**Task details**
Exclude all pictures, then write out exactly the lines below from the first one through the line with "paid leave from work if their children are".

*** Opening Supplied records ***

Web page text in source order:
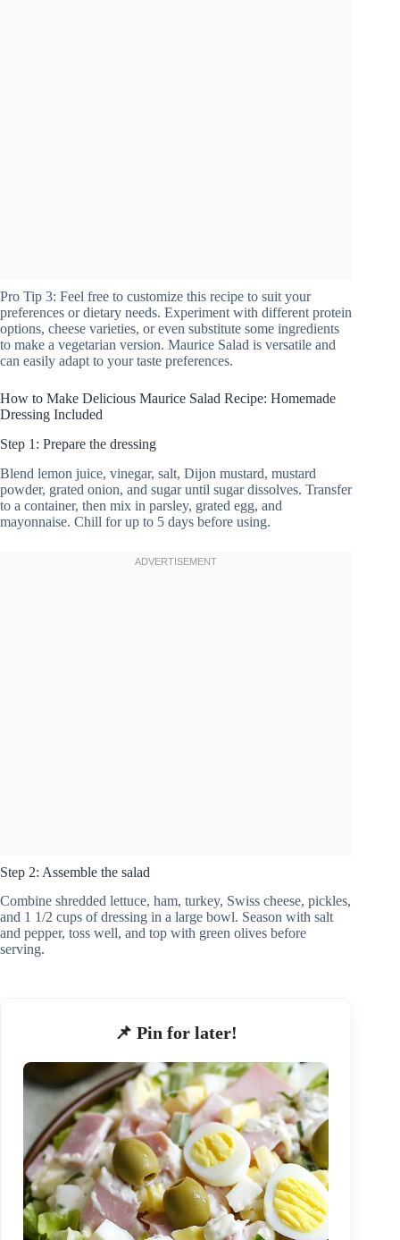
Pro Tip 3: Feel free to customize this recipe to suit your
preferences or dietary needs. Experiment with different protein
options, cheese varieties, or even substitute some ingredients
to make a vegetarian version. Maurice Salad is versatile and
can easily adapt to your taste preferences.
How to Make Delicious Maurice Salad Recipe: Homemade
Dressing Included
Step 1: Prepare the dressing
Blend lemon juice, vinegar, salt, Dijon mustard, mustard
powder, grated onion, and sugar until sugar dissolves. Transfer
to a container, then mix in parsley, grated egg, and
mayonnaise. Chill for up to 5 days before using.
Step 2: Assemble the salad
Combine shredded lettuce, ham, turkey, Swiss cheese, pickles,
and 1 1/2 cups of dressing in a large bowl. Season with salt
and pepper, toss well, and top with green olives before
serving.
📌 Pin for later!
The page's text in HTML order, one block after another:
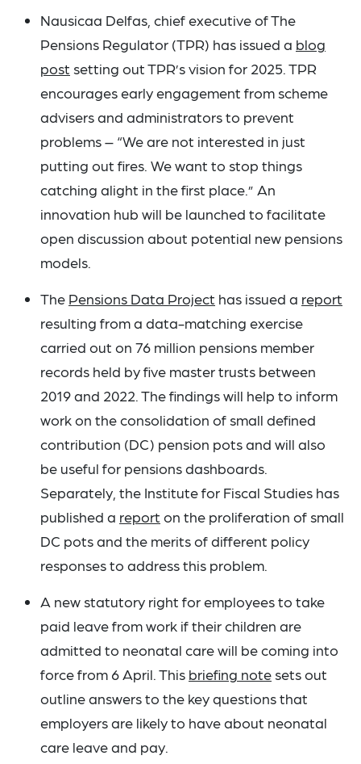
Nausicaa Delfas, chief executive of The
Pensions Regulator (TPR) has issued a blog
post setting out TPR’s vision for 2025. TPR
encourages early engagement from scheme
advisers and administrators to prevent
problems – “We are not interested in just
putting out fires. We want to stop things
catching alight in the first place.” An
innovation hub will be launched to facilitate
open discussion about potential new pensions
models.
The Pensions Data Project has issued a report
resulting from a data-matching exercise
carried out on 76 million pensions member
records held by five master trusts between
2019 and 2022. The findings will help to inform
work on the consolidation of small defined
contribution (DC) pension pots and will also
be useful for pensions dashboards.
Separately, the Institute for Fiscal Studies has
published a report on the proliferation of small
DC pots and the merits of different policy
responses to address this problem.
A new statutory right for employees to take
paid leave from work if their children are
admitted to neonatal care will be coming into
force from 6 April. This briefing notesets out
outline answers to the key questions that
employers are likely to have about neonatal
care leave and pay.

*** Closing Supplied records ***

**Reply**
Web page text in source order:
Pro Tip 3: Feel free to customize this recipe to suit your
preferences or dietary needs. Experiment with different protein
options, cheese varieties, or even substitute some ingredients
to make a vegetarian version. Maurice Salad is versatile and
can easily adapt to your taste preferences.
How to Make Delicious Maurice Salad Recipe: Homemade
Dressing Included
Step 1: Prepare the dressing
Blend lemon juice, vinegar, salt, Dijon mustard, mustard
powder, grated onion, and sugar until sugar dissolves. Transfer
to a container, then mix in parsley, grated egg, and
mayonnaise. Chill for up to 5 days before using.
Step 2: Assemble the salad
Combine shredded lettuce, ham, turkey, Swiss cheese, pickles,
and 1 1/2 cups of dressing in a large bowl. Season with salt
and pepper, toss well, and top with green olives before
serving.
📌 Pin for later!
The page's text in HTML order, one block after another:
Nausicaa Delfas, chief executive of The
Pensions Regulator (TPR) has issued a blog
post setting out TPR’s vision for 2025. TPR
encourages early engagement from scheme
advisers and administrators to prevent
problems – “We are not interested in just
putting out fires. We want to stop things
catching alight in the first place.” An
innovation hub will be launched to facilitate
open discussion about potential new pensions
models.
The Pensions Data Project has issued a report
resulting from a data-matching exercise
carried out on 76 million pensions member
records held by five master trusts between
2019 and 2022. The findings will help to inform
work on the consolidation of small defined
contribution (DC) pension pots and will also
be useful for pensions dashboards.
Separately, the Institute for Fiscal Studies has
published a report on the proliferation of small
DC pots and the merits of different policy
responses to address this problem.
A new statutory right for employees to take
paid leave from work if their children are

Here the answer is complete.